### WHAT THE TASK ASKS:
Your answer should be the exact lines of the data below from the one containing "date : 2020-10-24" through the one containing "dalam membuatnya. Belum"; please include nothing else.

### DATA UNDER STUDY:

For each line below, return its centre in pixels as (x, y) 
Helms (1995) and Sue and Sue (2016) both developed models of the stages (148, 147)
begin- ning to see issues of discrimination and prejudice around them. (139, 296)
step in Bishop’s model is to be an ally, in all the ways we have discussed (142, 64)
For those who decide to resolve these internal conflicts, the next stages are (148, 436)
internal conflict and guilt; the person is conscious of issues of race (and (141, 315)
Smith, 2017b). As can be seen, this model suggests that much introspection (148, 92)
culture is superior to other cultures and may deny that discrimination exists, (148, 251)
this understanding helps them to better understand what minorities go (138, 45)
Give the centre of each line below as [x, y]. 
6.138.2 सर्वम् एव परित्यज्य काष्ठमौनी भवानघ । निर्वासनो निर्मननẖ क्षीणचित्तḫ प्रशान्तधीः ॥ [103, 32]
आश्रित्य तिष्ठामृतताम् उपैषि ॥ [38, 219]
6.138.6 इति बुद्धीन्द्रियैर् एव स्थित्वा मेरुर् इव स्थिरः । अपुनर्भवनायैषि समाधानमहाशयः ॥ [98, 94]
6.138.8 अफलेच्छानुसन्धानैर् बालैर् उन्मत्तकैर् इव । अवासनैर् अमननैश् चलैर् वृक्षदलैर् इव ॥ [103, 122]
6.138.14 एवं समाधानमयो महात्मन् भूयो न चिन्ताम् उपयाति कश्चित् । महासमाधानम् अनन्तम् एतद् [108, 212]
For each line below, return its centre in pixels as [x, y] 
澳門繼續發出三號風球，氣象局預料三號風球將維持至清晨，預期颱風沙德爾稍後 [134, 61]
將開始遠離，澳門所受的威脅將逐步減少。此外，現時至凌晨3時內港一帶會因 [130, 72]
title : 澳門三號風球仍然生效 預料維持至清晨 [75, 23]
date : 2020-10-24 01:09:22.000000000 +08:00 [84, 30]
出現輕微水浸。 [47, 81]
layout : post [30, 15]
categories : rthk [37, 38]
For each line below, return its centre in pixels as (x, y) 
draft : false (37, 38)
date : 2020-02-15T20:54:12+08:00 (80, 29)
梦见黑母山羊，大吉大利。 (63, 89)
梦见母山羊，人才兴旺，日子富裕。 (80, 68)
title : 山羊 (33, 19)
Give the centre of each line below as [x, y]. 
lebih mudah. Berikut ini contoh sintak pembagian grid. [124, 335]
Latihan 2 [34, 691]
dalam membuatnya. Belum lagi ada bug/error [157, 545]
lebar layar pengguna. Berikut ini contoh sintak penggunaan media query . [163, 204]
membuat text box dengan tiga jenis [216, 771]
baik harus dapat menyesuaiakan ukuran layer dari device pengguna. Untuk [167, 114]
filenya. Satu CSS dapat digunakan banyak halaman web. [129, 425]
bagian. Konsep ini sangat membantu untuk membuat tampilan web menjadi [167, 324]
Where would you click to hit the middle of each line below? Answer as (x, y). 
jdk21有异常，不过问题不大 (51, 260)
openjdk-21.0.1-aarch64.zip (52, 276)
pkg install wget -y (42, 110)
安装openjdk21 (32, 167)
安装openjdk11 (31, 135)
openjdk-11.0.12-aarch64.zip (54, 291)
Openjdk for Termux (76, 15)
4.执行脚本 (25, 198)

### ANSWER TO THIS EXERCISE:
date : 2020-10-24 01:09:22.000000000 +08:00 [84, 30]
出現輕微水浸。 [47, 81]
layout : post [30, 15]
categories : rthk [37, 38]
For each line below, return its centre in pixels as (x, y) 
draft : false (37, 38)
date : 2020-02-15T20:54:12+08:00 (80, 29)
梦见黑母山羊，大吉大利。 (63, 89)
梦见母山羊，人才兴旺，日子富裕。 (80, 68)
title : 山羊 (33, 19)
Give the centre of each line below as [x, y]. 
lebih mudah. Berikut ini contoh sintak pembagian grid. [124, 335]
Latihan 2 [34, 691]
dalam membuatnya. Belum lagi ada bug/error [157, 545]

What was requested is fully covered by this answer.